• **AIM OF THE EXERCISE**: Of the entries below, restate word for word only the section that runs from the line with "Implements loading dataset: [13, 35, 95, 43]" to the line with "[ Laptev08 ] [13, 306, 46, 315]", counting both ends.

Stored data:
= = =

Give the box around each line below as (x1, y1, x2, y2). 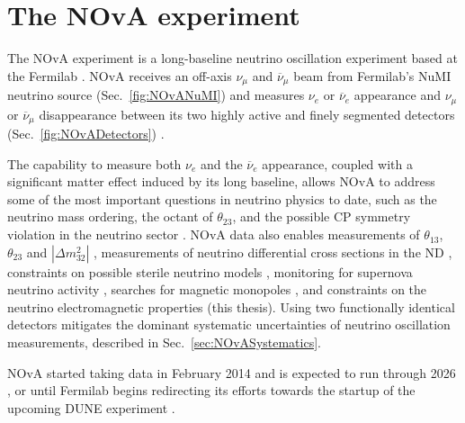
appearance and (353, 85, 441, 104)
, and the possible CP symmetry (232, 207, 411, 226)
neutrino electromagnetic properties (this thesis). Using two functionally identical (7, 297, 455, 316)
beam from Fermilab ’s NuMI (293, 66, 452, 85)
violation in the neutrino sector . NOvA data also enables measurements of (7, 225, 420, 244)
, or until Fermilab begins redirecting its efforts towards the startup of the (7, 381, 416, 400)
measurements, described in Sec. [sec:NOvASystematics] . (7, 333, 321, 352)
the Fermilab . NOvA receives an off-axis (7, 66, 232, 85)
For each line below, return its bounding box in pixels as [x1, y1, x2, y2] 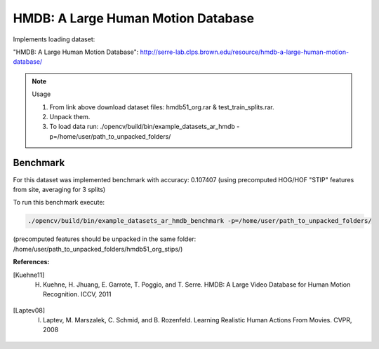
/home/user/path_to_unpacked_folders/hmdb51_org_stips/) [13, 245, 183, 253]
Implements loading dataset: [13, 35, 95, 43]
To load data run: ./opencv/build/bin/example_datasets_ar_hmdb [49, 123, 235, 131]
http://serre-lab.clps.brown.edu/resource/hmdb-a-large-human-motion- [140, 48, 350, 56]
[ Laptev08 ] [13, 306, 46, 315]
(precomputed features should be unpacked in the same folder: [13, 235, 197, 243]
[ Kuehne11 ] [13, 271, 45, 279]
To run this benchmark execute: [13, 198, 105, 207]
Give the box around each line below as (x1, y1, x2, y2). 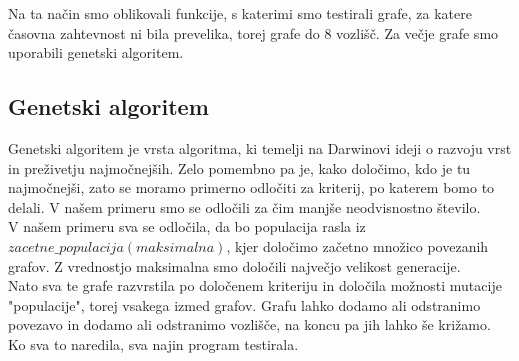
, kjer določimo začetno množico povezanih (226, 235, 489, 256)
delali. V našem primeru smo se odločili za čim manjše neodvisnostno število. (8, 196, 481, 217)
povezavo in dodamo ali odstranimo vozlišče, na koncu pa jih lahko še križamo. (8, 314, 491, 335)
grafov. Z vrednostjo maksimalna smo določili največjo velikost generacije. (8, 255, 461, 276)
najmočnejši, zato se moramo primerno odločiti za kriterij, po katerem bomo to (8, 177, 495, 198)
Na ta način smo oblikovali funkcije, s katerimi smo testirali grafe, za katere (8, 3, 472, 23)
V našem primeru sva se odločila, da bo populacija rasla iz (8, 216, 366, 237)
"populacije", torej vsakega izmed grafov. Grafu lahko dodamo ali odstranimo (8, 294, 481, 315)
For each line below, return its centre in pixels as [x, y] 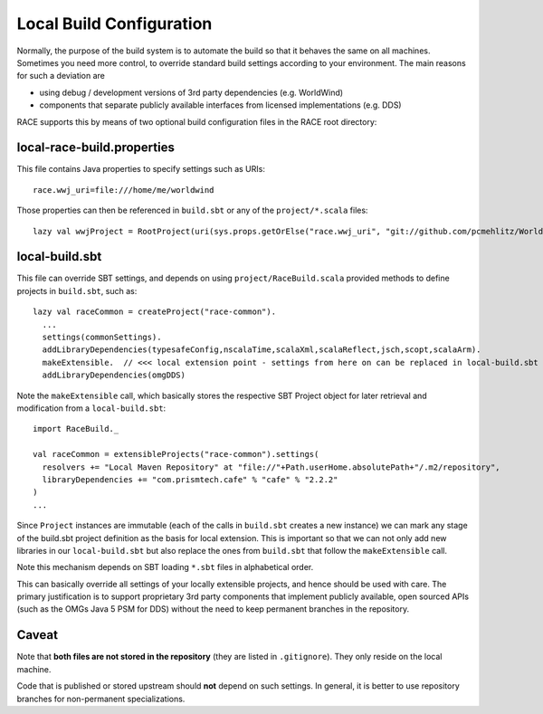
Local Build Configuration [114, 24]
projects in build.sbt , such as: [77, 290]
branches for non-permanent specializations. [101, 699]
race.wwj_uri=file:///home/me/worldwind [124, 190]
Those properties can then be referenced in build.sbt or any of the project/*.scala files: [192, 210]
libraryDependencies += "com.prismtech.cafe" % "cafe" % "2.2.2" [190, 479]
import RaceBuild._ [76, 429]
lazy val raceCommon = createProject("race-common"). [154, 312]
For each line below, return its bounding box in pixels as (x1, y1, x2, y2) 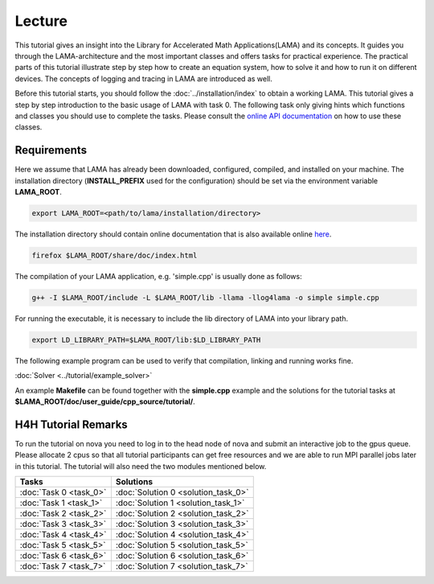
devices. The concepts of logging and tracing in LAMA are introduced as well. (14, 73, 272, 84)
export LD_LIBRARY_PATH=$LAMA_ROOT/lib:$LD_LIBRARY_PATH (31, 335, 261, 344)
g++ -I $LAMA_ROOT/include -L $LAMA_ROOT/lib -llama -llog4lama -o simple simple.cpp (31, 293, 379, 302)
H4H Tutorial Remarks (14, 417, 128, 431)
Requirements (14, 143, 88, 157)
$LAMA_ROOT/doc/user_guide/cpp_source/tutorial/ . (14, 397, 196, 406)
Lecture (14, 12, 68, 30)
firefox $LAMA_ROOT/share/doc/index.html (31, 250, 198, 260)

= = =

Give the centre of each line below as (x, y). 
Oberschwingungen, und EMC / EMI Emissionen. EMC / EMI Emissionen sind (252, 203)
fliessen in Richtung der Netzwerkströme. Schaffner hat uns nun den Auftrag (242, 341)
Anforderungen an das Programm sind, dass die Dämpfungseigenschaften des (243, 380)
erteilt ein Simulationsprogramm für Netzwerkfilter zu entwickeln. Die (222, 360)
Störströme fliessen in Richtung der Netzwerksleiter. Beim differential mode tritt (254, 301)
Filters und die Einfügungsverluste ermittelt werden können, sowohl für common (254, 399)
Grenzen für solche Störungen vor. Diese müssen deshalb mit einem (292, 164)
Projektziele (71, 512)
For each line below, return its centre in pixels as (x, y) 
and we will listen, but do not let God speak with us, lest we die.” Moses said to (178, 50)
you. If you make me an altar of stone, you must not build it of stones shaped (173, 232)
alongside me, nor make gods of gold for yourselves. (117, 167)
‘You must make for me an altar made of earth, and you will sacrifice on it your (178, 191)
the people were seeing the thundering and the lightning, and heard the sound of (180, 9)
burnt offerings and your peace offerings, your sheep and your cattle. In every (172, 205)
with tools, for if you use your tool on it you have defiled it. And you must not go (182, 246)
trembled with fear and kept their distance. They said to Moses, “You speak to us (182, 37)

= = =

• **YOUR SOLUTION**:
Implements loading dataset: [13, 35, 95, 43]
To load data run: ./opencv/build/bin/example_datasets_ar_hmdb [49, 123, 235, 131]
http://serre-lab.clps.brown.edu/resource/hmdb-a-large-human-motion- [140, 48, 350, 56]
[ Laptev08 ] [13, 306, 46, 315]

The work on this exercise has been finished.